◆ **Problem**: Copy every entry exactly as it reads and exclude whatever pictures appear.

** Opening Dataset extract block **

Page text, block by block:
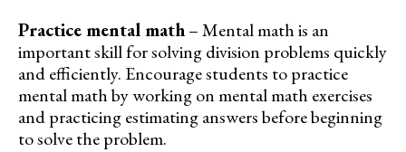
Practice mental math– Mental math is an
important skill for solving division problems quickly
and efficiently. Encourage students to practice
mental math by working on mental math exercises
and practicing estimating answers before beginning
to solve the problem.
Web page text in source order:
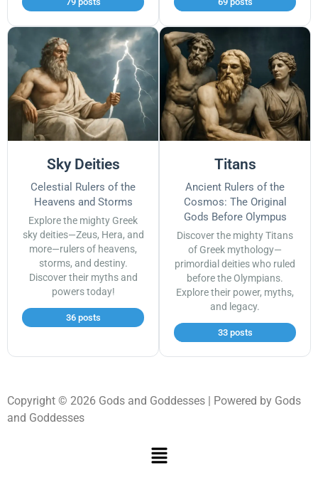
Sky Deities
Celestial Rulers of the
Heavens and Storms
Explore the mighty Greek
sky deities—Zeus, Hera, and
more—rulers of heavens,
storms, and destiny.
Discover their myths and
powers today!
36 posts
Titans
Ancient Rulers of the
Cosmos: The Original
Gods Before Olympus
Discover the mighty Titans
of Greek mythology—
primordial deities who ruled
before the Olympians.
Explore their power, myths,
and legacy.
33 posts
Copyright © 2026 Gods and Goddesses | Powered by Gods
and Goddesses
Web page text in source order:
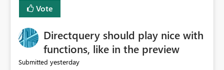
Vote
Directquery should play nice with
functions, like in the preview
Submitted yesterday
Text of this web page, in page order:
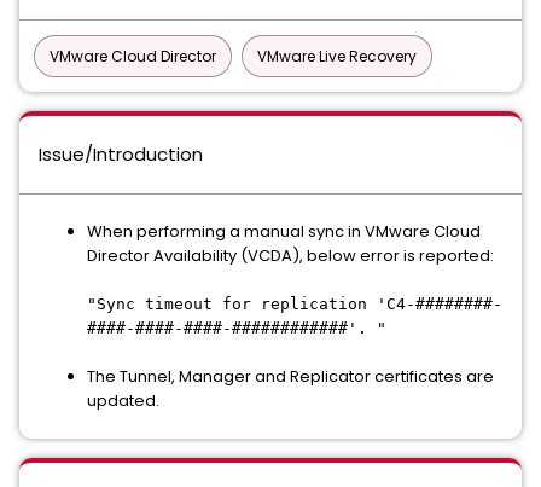
VMware Cloud Director VMware Live Recovery
Issue/Introduction
When performing a manual sync in VMware Cloud
Director Availability (VCDA), below error is reported:
"Sync timeout for replication 'C4-########-
####-####-####-############'. "
The Tunnel, Manager and Replicator certificates are
updated.
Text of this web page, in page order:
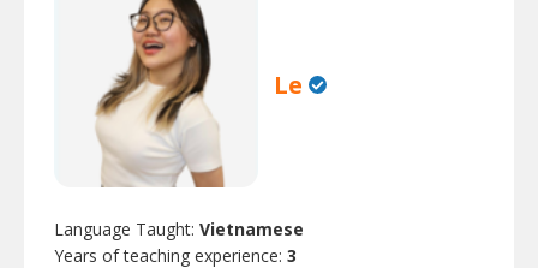
Le
Language Taught: Vietnamese
Years of teaching experience: 3
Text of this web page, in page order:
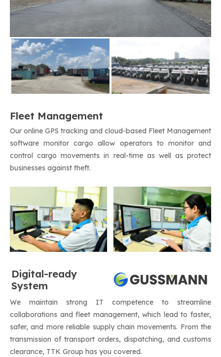
Fleet Management
Our online GPS tracking and cloud-based Fleet Management
software monitor cargo allow operators to monitor and
control cargo movements in real-time as well as protect
businesses against theft.
Digital-ready
System
We maintain strong IT competence to streamline
collaborations and fleet management, which lead to faster,
safer, and more reliable supply chain movements. From the
transmission of transport orders, dispatching, and customs
clearance, TTK Group has you covered.
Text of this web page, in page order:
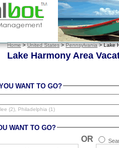
Home>United States>Pennsylvania> Lake
Lake Harmony Area
WANT TO GO?
(2) Philadelphia (1)
WANT TO GO?
OR
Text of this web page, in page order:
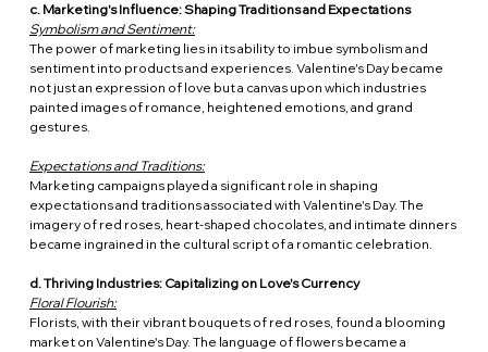
c. Marketing's Influence: Shaping Traditions and Expectations
Symbolism and Sentiment:
The power of marketing lies in its ability to imbue symbolism and
sentiment into products and experiences. Valentine's Day became
not just an expression of love but a canvas upon which industries
painted images of romance, heightened emotions, and grand
gestures.
Expectations and Traditions:
Marketing campaigns played a significant role in shaping
expectations and traditions associated with Valentine's Day. The
imagery of red roses, heart-shaped chocolates, and intimate dinners
became ingrained in the cultural script of a romantic celebration.
d. Thriving Industries: Capitalizing on Love's Currency
Floral Flourish:
Florists, with their vibrant bouquets of red roses, found a blooming
market on Valentine's Day. The language of flowers became a
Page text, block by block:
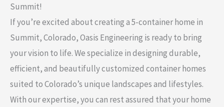
Summit!
If you’re excited about creating a 5-container home in
Summit, Colorado, Oasis Engineering is ready to bring
your vision to life. We specialize in designing durable,
efficient, and beautifully customized container homes
suited to Colorado’s unique landscapes and lifestyles.
With our expertise, you can rest assured that your home
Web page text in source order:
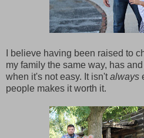
I believe having been raised to
my family the same way, has
when it's not easy. It isn'talways
people makes it worth it.
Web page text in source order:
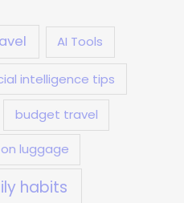
AI Tools
intelligence tips
budget travel
luggage
habits
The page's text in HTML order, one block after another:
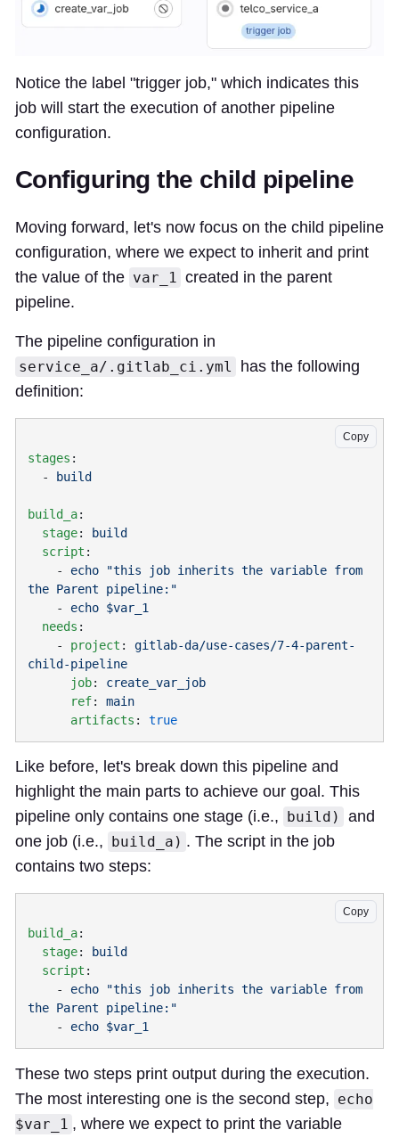
Notice the label "trigger job," which indicates this
job will start the execution of another pipeline
configuration.
Configuring the child pipeline
Moving forward, let's now focus on the child pipeline
configuration, where we expect to inherit and print
the value of the var_1 created in the parent
pipeline.
The pipeline configuration in
service_a/.gitlab_ci.yml
has the following
definition:
Copy
stages
  -
build_a
  stage
:
  script
    -
echo "this job inherits the variable from
    -
  needs
    -
project : gitlab-da/use-cases/7-4-parent-
      job
:
      ref
:
      artifacts
:
Like before, let's break down this pipeline and
highlight the main parts to achieve our goal. This
pipeline only contains one stage (i.e.,
build)
and
one job (i.e.,
build_a) . The script in the job
contains two steps:
Copy
build_a
  stage
:
  script
    -
echo "this job inherits the variable from
    -
These two steps print output during the execution.
The most interesting one is the second step, echo
$var_1 , where we expect to print the variable
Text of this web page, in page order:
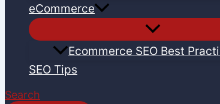
eCommerce
Ecommerce SEO Best
SEO Tips
Search
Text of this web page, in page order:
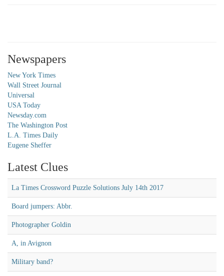
Newspapers
New York Times
Wall Street Journal
Universal
USA Today
Newsday.com
The Washington Post
L.A. Times Daily
Eugene Sheffer
Latest Clues
La Times Crossword Puzzle Solutions July 14th 2017
Board jumpers: Abbr.
Photographer Goldin
A, in Avignon
Military band?
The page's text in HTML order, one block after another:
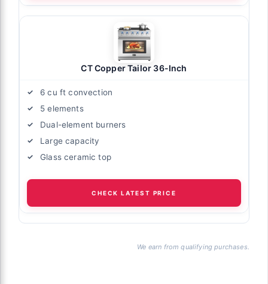
CT Copper Tailor 36-Inch
6 cu ft convection
5 elements
Dual-element burners
Large capacity
Glass ceramic top
CHECK LATEST PRICE
We earn from qualifying purchases.
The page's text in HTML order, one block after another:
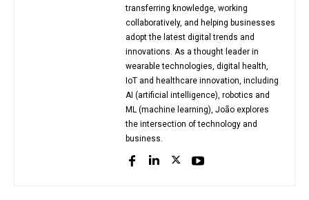
transferring knowledge, working
collaboratively, and helping businesses
adopt the latest digital trends and
innovations. As a thought leader in
wearable technologies, digital health,
IoT and healthcare innovation, including
AI (artificial intelligence), robotics and
ML (machine learning), João explores
the intersection of technology and
business.
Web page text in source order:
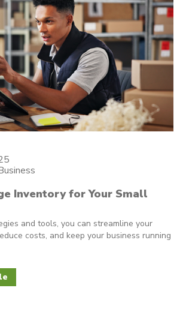
Inventory for Your Small
and tools, you can streamline your
costs, and keep your business running
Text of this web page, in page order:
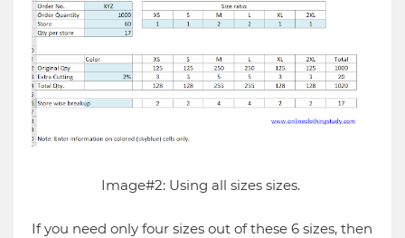
Image#2: Using all sizes sizes.
If you need only four sizes out of these 6 sizes, then

** Closing Dataset extract block **

◆ **Output of the exercise**:
Page text, block by block:
Practice mental math– Mental math is an
important skill for solving division problems quickly
and efficiently. Encourage students to practice
mental math by working on mental math exercises
and practicing estimating answers before beginning
to solve the problem.
Web page text in source order:
Sky Deities
Celestial Rulers of the
Heavens and Storms
Explore the mighty Greek
sky deities—Zeus, Hera, and
more—rulers of heavens,
storms, and destiny.
Discover their myths and
powers today!
36 posts
Titans
Ancient Rulers of the
Cosmos: The Original
Gods Before Olympus
Discover the mighty Titans
of Greek mythology—
primordial deities who ruled
before the Olympians.
Explore their power, myths,
and legacy.
33 posts
Copyright © 2026 Gods and Goddesses | Powered by Gods
and Goddesses
Web page text in source order:
Vote
Directquery should play nice with
functions, like in the preview
Submitted yesterday
Text of this web page, in page order:
VMware Cloud Director VMware Live Recovery
Issue/Introduction
When performing a manual sync in VMware Cloud
Director Availability (VCDA), below error is reported:
"Sync timeout for replication 'C4-########-
####-####-####-############'. "
The Tunnel, Manager and Replicator certificates are
updated.
Text of this web page, in page order:
Le
Language Taught: Vietnamese
Years of teaching experience: 3
Text of this web page, in page order:
Fleet Management
Our online GPS tracking and cloud-based Fleet Management
software monitor cargo allow operators to monitor and
control cargo movements in real-time as well as protect
businesses against theft.
Digital-ready
System
We maintain strong IT competence to streamline
collaborations and fleet management, which lead to faster,
safer, and more reliable supply chain movements. From the
transmission of transport orders, dispatching, and customs
clearance, TTK Group has you covered.
Text of this web page, in page order:
Home>United States>Pennsylvania> Lake
Lake Harmony Area
WANT TO GO?
(2) Philadelphia (1)
WANT TO GO?
OR
Text of this web page, in page order:
c. Marketing's Influence: Shaping Traditions and Expectations
Symbolism and Sentiment:
The power of marketing lies in its ability to imbue symbolism and
sentiment into products and experiences. Valentine's Day became
not just an expression of love but a canvas upon which industries
painted images of romance, heightened emotions, and grand
gestures.
Expectations and Traditions:
Marketing campaigns played a significant role in shaping
expectations and traditions associated with Valentine's Day. The
imagery of red roses, heart-shaped chocolates, and intimate dinners
became ingrained in the cultural script of a romantic celebration.
d. Thriving Industries: Capitalizing on Love's Currency
Floral Flourish:
Florists, with their vibrant bouquets of red roses, found a blooming
market on Valentine's Day. The language of flowers became a
Page text, block by block:
Summit!
If you’re excited about creating a 5-container home in
Summit, Colorado, Oasis Engineering is ready to bring
your vision to life. We specialize in designing durable,
efficient, and beautifully customized container homes
suited to Colorado’s unique landscapes and lifestyles.
With our expertise, you can rest assured that your home
Web page text in source order:
I believe having been raised to
my family the same way, has
when it's not easy. It isn'talways
people makes it worth it.
Web page text in source order:
AI Tools
intelligence tips
budget travel
luggage
habits
The page's text in HTML order, one block after another:
Notice the label "trigger job," which indicates this
job will start the execution of another pipeline
configuration.
Configuring the child pipeline
Moving forward, let's now focus on the child pipeline
configuration, where we expect to inherit and print
the value of the var_1 created in the parent
pipeline.
The pipeline configuration in
service_a/.gitlab_ci.yml
has the following
definition:
Copy
stages
  -
build_a
  stage
:
  script
    -
echo "this job inherits the variable from
    -
  needs
    -
project : gitlab-da/use-cases/7-4-parent-
      job
:
      ref
:
      artifacts
:
Like before, let's break down this pipeline and
highlight the main parts to achieve our goal. This
pipeline only contains one stage (i.e.,
build)
and
one job (i.e.,
build_a) . The script in the job
contains two steps:
Copy
build_a
  stage
:
  script
    -
echo "this job inherits the variable from
    -
These two steps print output during the execution.
The most interesting one is the second step, echo
$var_1 , where we expect to print the variable
Text of this web page, in page order:
eCommerce
Ecommerce SEO Best
SEO Tips
Search
Text of this web page, in page order:
Newspapers
New York Times
Wall Street Journal
Universal
USA Today
Newsday.com
The Washington Post
L.A. Times Daily
Eugene Sheffer
Latest Clues
La Times Crossword Puzzle Solutions July 14th 2017
Board jumpers: Abbr.
Photographer Goldin
A, in Avignon
Military band?
The page's text in HTML order, one block after another:
CT Copper Tailor 36-Inch
6 cu ft convection
5 elements
Dual-element burners
Large capacity
Glass ceramic top
CHECK LATEST PRICE
We earn from qualifying purchases.
The page's text in HTML order, one block after another:
transferring knowledge, working
collaboratively, and helping businesses
adopt the latest digital trends and
innovations. As a thought leader in
wearable technologies, digital health,
IoT and healthcare innovation, including
AI (artificial intelligence), robotics and
ML (machine learning), João explores
the intersection of technology and
business.
Web page text in source order:
Inventory for Your Small
and tools, you can streamline your
costs, and keep your business running
Text of this web page, in page order:
Image#2: Using all sizes sizes.
If you need only four sizes out of these 6 sizes, then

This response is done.